- Born: 1962 (age 63–64) Assoul, Morocco
- Occupations: Novelist; academic;

= Touria Oulehri =

Moroccan writer

Touria Oulehri (تورية أولهري; born 1962) is a Moroccan novelist and academic. Her novels focus on the experiences and challenges faced by Moroccan women.

==Life and career==
Oulehri was born in the village of Assoul, Morocco. She attended secondary school in Meknès, followed by higher education in Fez and France. She holds a degree in public law and a doctorate in French literature.

She has worked as a teacher at the École Normale Supérieure in Meknès, and as an academic of French literature. She has published articles on the subject of literary criticism and authors of the 16th century. She is one of a group of Francophone Moroccan women writers who began writing in the 1980s and 1990s, despite Moroccan literature having traditionally been a masculine field, and whose work is characterised by themes of feminism and socio-political concerns.
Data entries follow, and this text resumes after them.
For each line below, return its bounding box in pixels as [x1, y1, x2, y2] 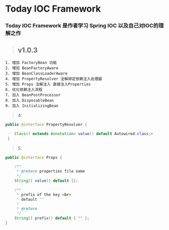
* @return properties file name [16, 169, 85, 174]
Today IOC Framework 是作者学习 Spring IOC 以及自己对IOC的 [5, 22, 159, 29]
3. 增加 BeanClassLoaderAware [5, 71, 67, 76]
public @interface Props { [5, 155, 62, 160]
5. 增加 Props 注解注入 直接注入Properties [5, 82, 91, 87]
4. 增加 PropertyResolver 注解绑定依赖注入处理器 [5, 76, 103, 81]
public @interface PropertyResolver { [5, 122, 87, 127]
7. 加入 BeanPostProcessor [5, 92, 61, 97]

Oulehri's first novel, La répudiée was published in 2001. It is about an upper-class and cultured Moroccan woman unable to have children; her husband first encourages her to agree to a polygamous marriage and then abandons her when she refuses consent. Oulehri draws comparisons between the destruction of the main character's life and the 1960 Agadir earthquake, yet the events also provide her with an opportunity to rebuild a better life. The novel caused some controversy in Morocco for its depiction of a woman who seeks fulfilment from life without motherhood or a male partner.
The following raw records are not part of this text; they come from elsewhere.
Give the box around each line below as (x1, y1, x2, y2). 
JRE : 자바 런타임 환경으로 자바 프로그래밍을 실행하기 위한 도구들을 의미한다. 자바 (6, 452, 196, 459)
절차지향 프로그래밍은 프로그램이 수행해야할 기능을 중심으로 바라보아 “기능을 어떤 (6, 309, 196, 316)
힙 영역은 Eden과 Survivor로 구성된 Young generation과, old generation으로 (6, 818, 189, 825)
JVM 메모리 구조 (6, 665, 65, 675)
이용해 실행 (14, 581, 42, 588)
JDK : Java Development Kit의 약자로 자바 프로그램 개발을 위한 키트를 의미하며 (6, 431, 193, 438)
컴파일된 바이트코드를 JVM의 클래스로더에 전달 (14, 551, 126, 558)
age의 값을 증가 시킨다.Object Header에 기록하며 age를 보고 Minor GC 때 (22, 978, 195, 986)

Feminist themes and women's experiences have continued to be features of her later novels; for example, in Les Conspirateurs sont parmi nous (2006), the young main character has received no education about her body and is unsettled by menstruation as a result. In 2019 her novel Aime-moi et je te tue was presented at the Casablanca International Book Fair.
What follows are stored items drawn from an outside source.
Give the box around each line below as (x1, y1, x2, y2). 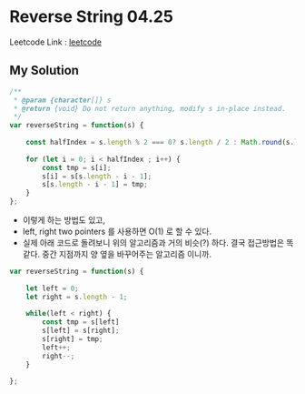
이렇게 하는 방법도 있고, (22, 215, 106, 225)
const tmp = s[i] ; (42, 163, 112, 172)
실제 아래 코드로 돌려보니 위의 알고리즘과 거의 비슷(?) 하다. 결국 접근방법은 (22, 237, 284, 248)
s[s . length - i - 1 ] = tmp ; (42, 180, 148, 189)
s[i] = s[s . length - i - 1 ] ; (42, 171, 152, 181)
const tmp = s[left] (42, 318, 120, 327)
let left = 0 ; (25, 284, 79, 293)
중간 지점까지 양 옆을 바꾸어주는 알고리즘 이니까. (42, 248, 212, 259)
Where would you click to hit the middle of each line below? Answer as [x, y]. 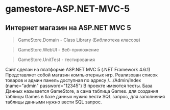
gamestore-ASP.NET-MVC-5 [68, 9]
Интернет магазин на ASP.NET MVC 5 [68, 28]
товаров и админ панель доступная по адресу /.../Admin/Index [73, 80]
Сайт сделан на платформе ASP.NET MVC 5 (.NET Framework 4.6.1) [78, 70]
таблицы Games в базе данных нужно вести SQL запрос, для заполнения [85, 97]
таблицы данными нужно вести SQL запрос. [54, 102]
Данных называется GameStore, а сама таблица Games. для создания [82, 91]
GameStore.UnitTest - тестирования [56, 60]
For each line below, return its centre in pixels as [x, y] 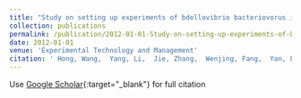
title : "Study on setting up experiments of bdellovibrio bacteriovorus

In a 2007 interview, Oulehri was asked for whom she and other Moroccan authors write, given low levels of literacy in the country. She responded, "nous écrivons pour nous-mêmes et personne d'autre" (we write for ourselves and no one else).

== Books ==
- La répudiée (Afrique-Orient, 2001)
- La Chambre des nuits blanches (Marsam, 2004)
- Les Conspirateurs sont parmi nous (Marsam, 2006)
- Laisse mon corps te dire (Marsam, 2016)
- Aime-moi et je te tue (Virgule, 2019)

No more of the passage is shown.